Today we ingest from public sources only. No scraping behind logins, no buying of paid feeds. The list grows over time:

  • Layoff announcements.We pull public layoff-news headlines (currently TechCrunch’s layoffs feed) and pass each one to Claude for per-headline classification. The ones rated negotiation_leverage can fire alerts; the rest are stored as context only.
  • GitHub Releases. For vendors with public GitHub repos we record every new release as a context signal. Routine releases classify as informational and do not fire alerts on their own; they appear on the vendor timeline so you have the context if a layoff signal lands later.
  • Actively-exploited security advisories. We pull the CISA Known Exploited Vulnerabilities catalog and emit one signal per entry whose vendor name matches a contract on your portfolio. By construction every entry is a confirmed in-the-wild exploit, so these always classify as negotiation leverage when a renewal lands inside the 180-day window.
  • M&A announcements.We pull TechCrunch’s mergers-and-acquisitions tag feed and let Claude pick the renewal-relevant subject (acquired company gets priority - that’s the contract in flux). Concrete deal announcements classify as negotiation leverage; rumours and roundup posts classify as informational and don’t fire alerts on their own.
  • Funding events.We pull TechCrunch’s funding tag feed and identify the company that raised. By default funding rounds classify as informational - a vendor that just raised at a flat-or-up valuation is in a strong negotiating position, not a weak one. The exception is distress signals (down rounds, bridge rounds, recaps) which the classifier elevates to negotiation leverage when the language suggests it.

Status-page incidents and exec-departure signals are on the roadmap.

When you get an alert

We surface a vendor signal as an alert only when all three are true:

  1. The signal is classified as negotiation_leverage, not just informational noise.
  2. You have a contract for that vendor.
  3. The contract is up for renewal in the next 180 days.

That filter keeps the noise floor low.
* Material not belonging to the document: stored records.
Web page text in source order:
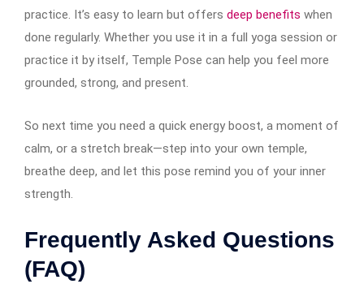
practice. It’s easy to learn but offers deep benefits when
done regularly. Whether you use it in a full yoga session or
practice it by itself, Temple Pose can help you feel more
grounded, strong, and present.
So next time you need a quick energy boost, a moment of
calm, or a stretch break—step into your own temple,
breathe deep, and let this pose remind you of your inner
strength.
Frequently Asked Questions
(FAQ)
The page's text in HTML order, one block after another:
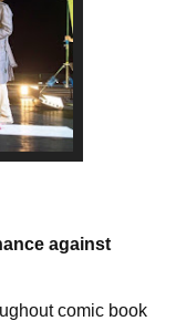
against
comic book
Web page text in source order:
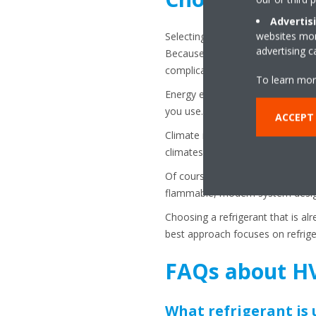
Selecting the correct refrigerant
Because HVAC systems are
complicated and may require
Energy efficiency should also
you use.
Climate is another
climates and heavy cooling
Of course, safety is paramount.
flammable, modern system
Choosing a refrigerant that is
best approach focuses on
FAQs about
What refrigerant is
websites
advertising
To learn
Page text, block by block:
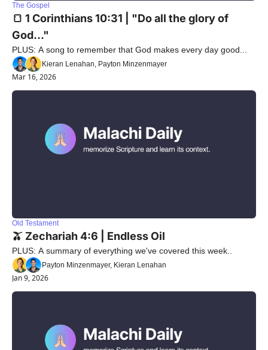
The Gospel
🍞 1 Corinthians 10:31 | "Do all the glory of
God..."
PLUS: A song to remember that God makes every day good...
Kieran Lenahan, Payton Minzenmayer
Mar 16, 2026
Old Testament
🫒 Zechariah 4:6 | Endless Oil
PLUS: A summary of everything we've covered this week..
Payton Minzenmayer, Kieran Lenahan
Jan 9, 2026
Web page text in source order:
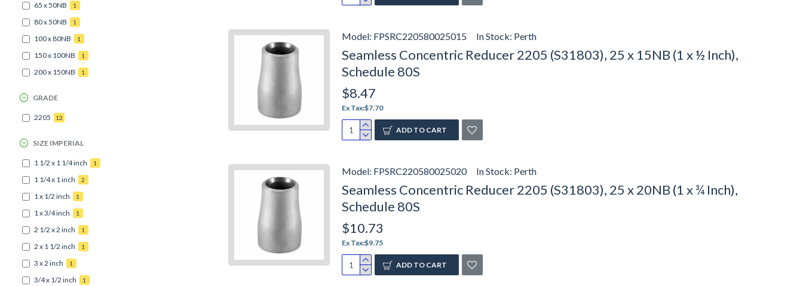
SIZE IMPERIAL
1 1/2 x 1 1/4 inch 1
1 1/4 x 1 inch 2
1 x 1/2 inch 1
1 x 3/4 inch 1
2 1/2 x 2 inch 1
2 x 1 1/2 inch 1
3 x 2 inch 1
3/4 x 1/2 inch 1
65 x 50NB 1
80 x 50NB 1
100 x 80NB 1
150 x 100NB 1
200 x 150NB 1
GRADE
2205 12
Model: FPSRC220580025015 In Stock: Perth
Seamless Concentric Reducer 2205 (S31803), 25 x 15NB (1 x ½ Inch),
Schedule 80S
$8.47
Ex Tax:$7.70
ADD TO CART
Model: FPSRC220580025020 In Stock: Perth
Seamless Concentric Reducer 2205 (S31803), 25 x 20NB (1 x ¾ Inch),
Schedule 80S
$10.73
Ex Tax:$9.75
ADD TO CART
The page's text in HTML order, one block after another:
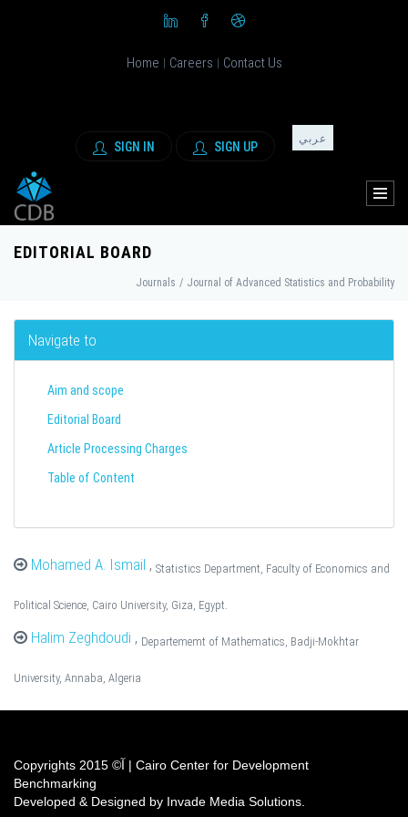
Home | Careers | Contact Us
SIGN IN SIGN UP
عربي
EDITORIAL BOARD
Journals / Journal of Advanced Statistics and Probability
Navigate to
Aim and scope
Editorial Board
Article Processing Charges
Table of Content
Mohamed A. Ismail , Statistics Department, Faculty of Economics and
Political Science, Cairo University, Giza, Egypt.
Halim Zeghdoudi , Departememt of Mathematics, Badji-Mokhtar
University, Annaba, Algeria
Copyrights آ© 2015 | Cairo Center for Development
Benchmarking
Developed & Designed by Invade Media Solutions.
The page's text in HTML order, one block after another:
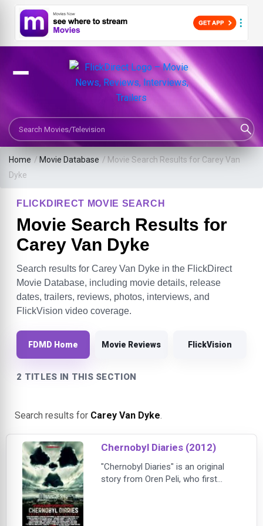
Search Movies or TV Shows
Home / Movie Database / Movie Search Results for Carey Van
Dyke
FLICKDIRECT MOVIE SEARCH
Movie Search Results for
Carey Van Dyke
Search results for Carey Van Dyke in the FlickDirect
Movie Database, including movie details, release
dates, trailers, reviews, photos, interviews, and
FlickVision video coverage.
FDMD Home Movie Reviews FlickVision
2 TITLES IN THIS SECTION
Search results for Carey Van Dyke.
Chernobyl Diaries (2012)
"Chernobyl Diaries" is an original
story from Oren Peli, who first
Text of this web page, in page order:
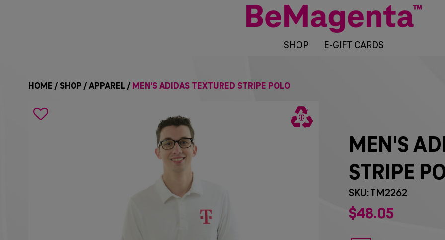
SHOP E-GIFT CARDS
HOME / SHOP / APPAREL /MEN'S ADIDAS TEXTURED STRIPE POLO
Search
MEN'S
STRIPE
SKU: TM2262
$48 05
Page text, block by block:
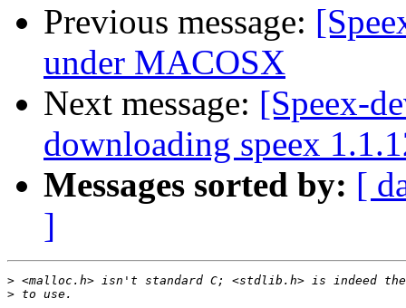
Previous message:
under MACOSX
Next message: [Speex-
downloading speex
Messages sorted by: [
]
>
>
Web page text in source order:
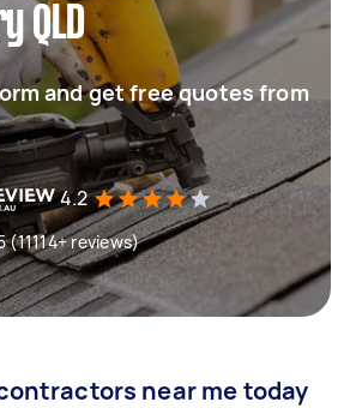
QLD
and get free quotes from
4.2
reviews)
near me today
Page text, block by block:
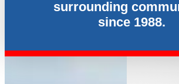
surrounding
since 1988.
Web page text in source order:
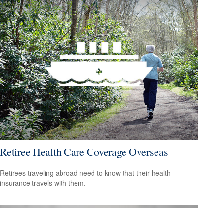
Retiree Health Care Coverage Overseas
Retirees traveling abroad need to know that their health
insurance travels with them.
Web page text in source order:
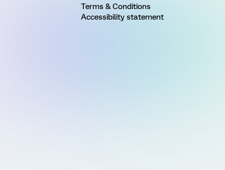
Terms & Conditions
Accessibility statement

You will only see signals that actually matter to a negotiation you’re about to have. The 180-day forward window matches the typical enterprise negotiation lead time. A leverage signal that arrives inside the renewal quarter is too late to act on.

Sample contracts excluded

Demo contracts (the seven onboarding examples) are excluded from signal matching, so alerts only fire on your real portfolio.

Opting out per vendor

From any alert card, click Opt out of [Vendor] to silence future signals from that vendor. Manage and reverse opt-outs at Settings -> Vendor Alerts. Opt-outs are scoped to the exact vendor name as detected, so two product lines from the same parent company (for example HubSpot Marketing Hub and HubSpot Sales Hub) are tracked separately.

How we classify

Each raw signal goes through a classifier that puts it in one of three internal buckets:

  • negotiation_leverage. Material to your renewal posture. Layoffs, repeated outages, leadership departures. These are the signals that surface as alerts on the Vendor Alerts page when one of your contracts is renewing within 180 days.
  • informational. Useful context, but not a lever. Funding rounds, new product launches, partnership announcements. Stored for trend analysis; not promoted to alerts.
  • noise. Not material. Marketing posts, reposts, generic press releases. Filtered out at classification and never reach your account.

Only negotiation_leverage signals reach the Vendor Alerts page. Informational and noise buckets stay in the database for trend analysis but are not surfaced.

What to do with an alert

Each alert links back to the source article (for example a layoff news item or status-page incident) and the Renewly contract it pertains to. Use the leverage in your renewal conversation: if a vendor announced layoffs three weeks before your renewal, that is a strong opening to ask for a discount, longer notice window, or capped escalation.